— Try it —
Write out every line exactly, from the start of the records below to the line with "0.0% Foreign born [12, 313, 100, 328]", and stop there. Don't write out the pictures.

— Exercise inputs —
[Start of Attachment]

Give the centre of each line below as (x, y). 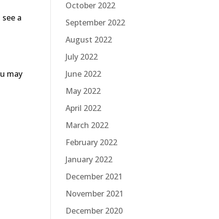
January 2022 (89, 159)
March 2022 (87, 125)
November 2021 (95, 193)
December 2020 (94, 210)
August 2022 (89, 39)
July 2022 (82, 56)
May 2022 (83, 91)
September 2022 (95, 22)
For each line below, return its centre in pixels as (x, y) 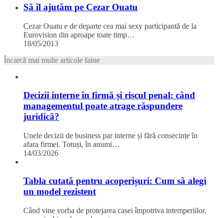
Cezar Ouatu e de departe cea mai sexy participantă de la (110, 26)
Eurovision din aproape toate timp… (79, 35)
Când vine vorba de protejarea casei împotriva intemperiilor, (115, 210)
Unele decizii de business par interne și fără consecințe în (110, 136)
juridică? (41, 117)
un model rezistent (60, 191)
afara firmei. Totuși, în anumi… (72, 145)
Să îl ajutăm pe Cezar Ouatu (81, 7)
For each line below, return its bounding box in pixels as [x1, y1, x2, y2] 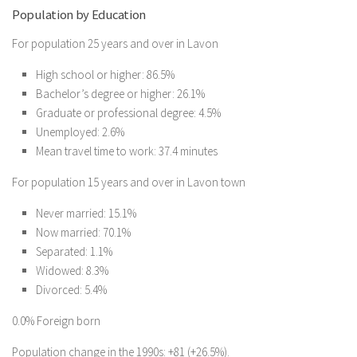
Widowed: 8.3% [36, 263, 108, 278]
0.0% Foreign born [12, 313, 100, 328]
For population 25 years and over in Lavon [12, 36, 218, 51]
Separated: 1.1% [36, 244, 112, 259]
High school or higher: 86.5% [36, 67, 175, 82]
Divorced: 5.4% [36, 282, 107, 297]
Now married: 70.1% [36, 225, 131, 240]
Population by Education [12, 6, 147, 23]
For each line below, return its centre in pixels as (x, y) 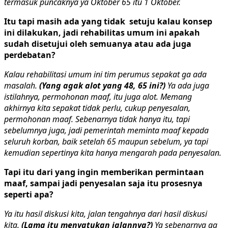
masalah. (22, 85)
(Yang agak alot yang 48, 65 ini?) (102, 85)
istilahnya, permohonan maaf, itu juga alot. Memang (98, 96)
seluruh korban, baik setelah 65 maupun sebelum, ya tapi (106, 141)
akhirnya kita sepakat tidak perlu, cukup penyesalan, (97, 108)
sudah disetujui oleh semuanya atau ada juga (98, 44)
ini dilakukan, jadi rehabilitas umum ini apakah (102, 32)
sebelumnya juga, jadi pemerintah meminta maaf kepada (106, 130)
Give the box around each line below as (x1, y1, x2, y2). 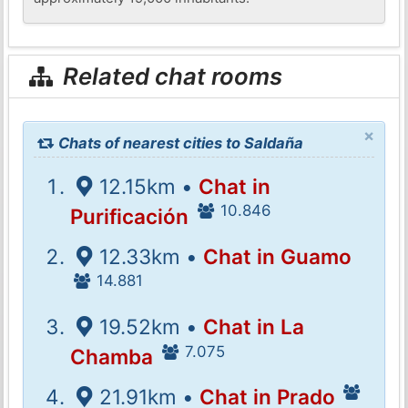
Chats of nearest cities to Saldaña (55, 133, 304, 152)
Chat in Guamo (202, 243, 352, 269)
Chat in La (202, 314, 304, 339)
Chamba (70, 344, 154, 369)
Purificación (70, 203, 189, 229)
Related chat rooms (57, 62, 283, 91)
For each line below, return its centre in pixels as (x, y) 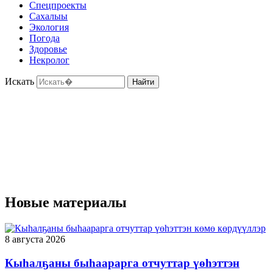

[End of Attachment]

— Answer section —
Give the centre of each line below as (x, y). 
January 2022 (89, 159)
March 2022 (87, 125)
November 2021 (95, 193)
December 2020 (94, 210)
August 2022 (89, 39)
July 2022 (82, 56)
May 2022 (83, 91)
September 2022 (95, 22)
For each line below, return its centre in pixels as (x, y) 
Cezar Ouatu e de departe cea mai sexy participantă de la (110, 26)
Eurovision din aproape toate timp… (79, 35)
Când vine vorba de protejarea casei împotriva intemperiilor, (115, 210)
Unele decizii de business par interne și fără consecințe în (110, 136)
juridică? (41, 117)
un model rezistent (60, 191)
afara firmei. Totuși, în anumi… (72, 145)
Să îl ajutăm pe Cezar Ouatu (81, 7)
For each line below, return its bounding box in pixels as [x1, y1, x2, y2] 
Widowed: 8.3% [36, 263, 108, 278]
0.0% Foreign born [12, 313, 100, 328]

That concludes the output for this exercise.